■ How to complete this task
Start at the line in the entries below that contains "he was going to do exactly that. I think it’s", stop at the line that contains "on Mueller’s testimony.", and output exactly the lines in that span, both ends included.

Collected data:
- - -

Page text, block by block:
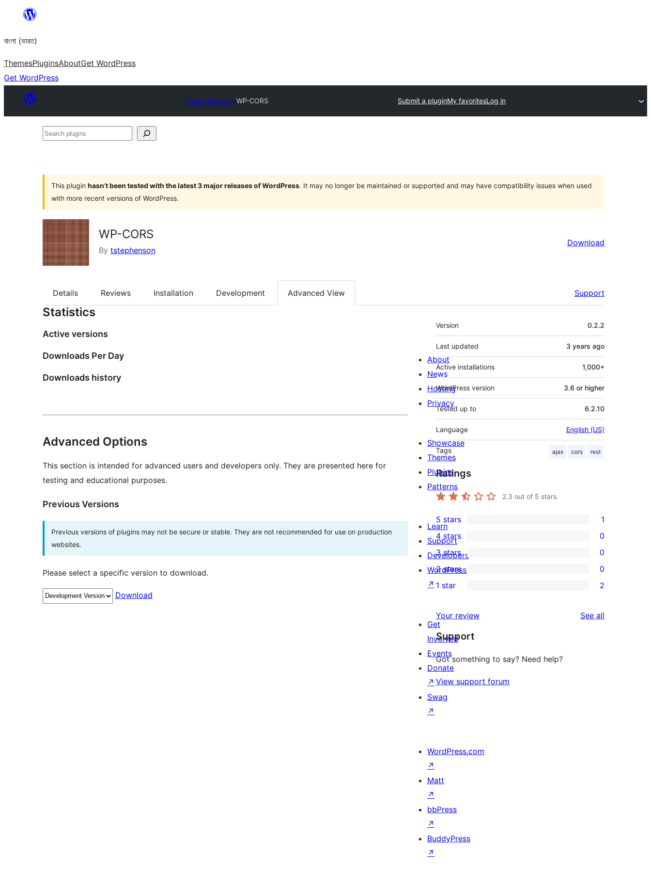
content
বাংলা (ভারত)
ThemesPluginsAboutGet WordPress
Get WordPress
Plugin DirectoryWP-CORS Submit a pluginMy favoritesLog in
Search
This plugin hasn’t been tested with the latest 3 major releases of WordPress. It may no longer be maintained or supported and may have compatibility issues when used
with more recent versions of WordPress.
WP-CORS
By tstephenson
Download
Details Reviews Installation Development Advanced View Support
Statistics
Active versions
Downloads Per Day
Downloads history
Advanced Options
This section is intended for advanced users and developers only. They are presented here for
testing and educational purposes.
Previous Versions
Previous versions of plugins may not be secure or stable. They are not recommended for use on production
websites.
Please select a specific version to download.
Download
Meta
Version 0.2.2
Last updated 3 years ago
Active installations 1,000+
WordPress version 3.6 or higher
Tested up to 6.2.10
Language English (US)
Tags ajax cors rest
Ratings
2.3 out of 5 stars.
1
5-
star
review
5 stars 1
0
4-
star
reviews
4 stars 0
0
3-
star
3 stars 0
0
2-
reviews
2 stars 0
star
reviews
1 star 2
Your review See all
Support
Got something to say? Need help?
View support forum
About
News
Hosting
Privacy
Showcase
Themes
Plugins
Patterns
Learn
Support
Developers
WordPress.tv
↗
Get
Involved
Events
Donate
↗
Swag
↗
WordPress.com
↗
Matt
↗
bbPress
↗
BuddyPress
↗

- - -

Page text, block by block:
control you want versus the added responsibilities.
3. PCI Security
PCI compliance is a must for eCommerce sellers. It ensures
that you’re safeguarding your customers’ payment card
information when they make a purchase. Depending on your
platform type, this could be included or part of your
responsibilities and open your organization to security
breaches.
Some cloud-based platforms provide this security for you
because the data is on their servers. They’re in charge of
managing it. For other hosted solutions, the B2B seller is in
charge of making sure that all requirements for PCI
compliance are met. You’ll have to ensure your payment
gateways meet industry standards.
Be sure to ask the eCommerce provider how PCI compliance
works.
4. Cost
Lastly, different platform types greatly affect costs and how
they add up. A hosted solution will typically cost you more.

- - -

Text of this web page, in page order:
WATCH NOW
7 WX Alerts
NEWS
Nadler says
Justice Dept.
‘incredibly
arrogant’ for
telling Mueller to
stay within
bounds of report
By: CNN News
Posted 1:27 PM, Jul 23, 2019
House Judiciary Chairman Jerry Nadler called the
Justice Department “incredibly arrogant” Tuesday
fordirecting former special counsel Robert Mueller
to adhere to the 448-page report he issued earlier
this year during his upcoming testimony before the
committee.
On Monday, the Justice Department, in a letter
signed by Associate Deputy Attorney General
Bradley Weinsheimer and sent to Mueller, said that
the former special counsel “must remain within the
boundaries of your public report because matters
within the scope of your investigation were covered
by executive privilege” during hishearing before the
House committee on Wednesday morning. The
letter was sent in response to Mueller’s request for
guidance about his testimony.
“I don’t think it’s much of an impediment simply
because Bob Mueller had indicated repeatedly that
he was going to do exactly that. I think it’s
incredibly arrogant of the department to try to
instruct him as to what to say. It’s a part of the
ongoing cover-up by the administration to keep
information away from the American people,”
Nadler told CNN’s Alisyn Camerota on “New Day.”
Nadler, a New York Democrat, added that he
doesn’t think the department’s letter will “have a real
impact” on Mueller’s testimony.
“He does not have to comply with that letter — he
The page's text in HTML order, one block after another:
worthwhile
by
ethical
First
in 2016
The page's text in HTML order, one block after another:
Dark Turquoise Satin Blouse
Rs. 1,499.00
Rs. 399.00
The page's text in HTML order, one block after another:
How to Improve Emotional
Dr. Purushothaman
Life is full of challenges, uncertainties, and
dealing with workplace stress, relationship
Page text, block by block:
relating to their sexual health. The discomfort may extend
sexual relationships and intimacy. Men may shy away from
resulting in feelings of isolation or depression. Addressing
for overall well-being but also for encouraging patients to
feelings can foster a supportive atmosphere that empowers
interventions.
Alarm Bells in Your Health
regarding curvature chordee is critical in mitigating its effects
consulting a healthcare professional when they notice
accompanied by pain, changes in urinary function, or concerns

- - -

■ Task response
he was going to do exactly that. I think it’s
incredibly arrogant of the department to try to
instruct him as to what to say. It’s a part of the
ongoing cover-up by the administration to keep
information away from the American people,”
Nadler told CNN’s Alisyn Camerota on “New Day.”
Nadler, a New York Democrat, added that he
doesn’t think the department’s letter will “have a real
impact” on Mueller’s testimony.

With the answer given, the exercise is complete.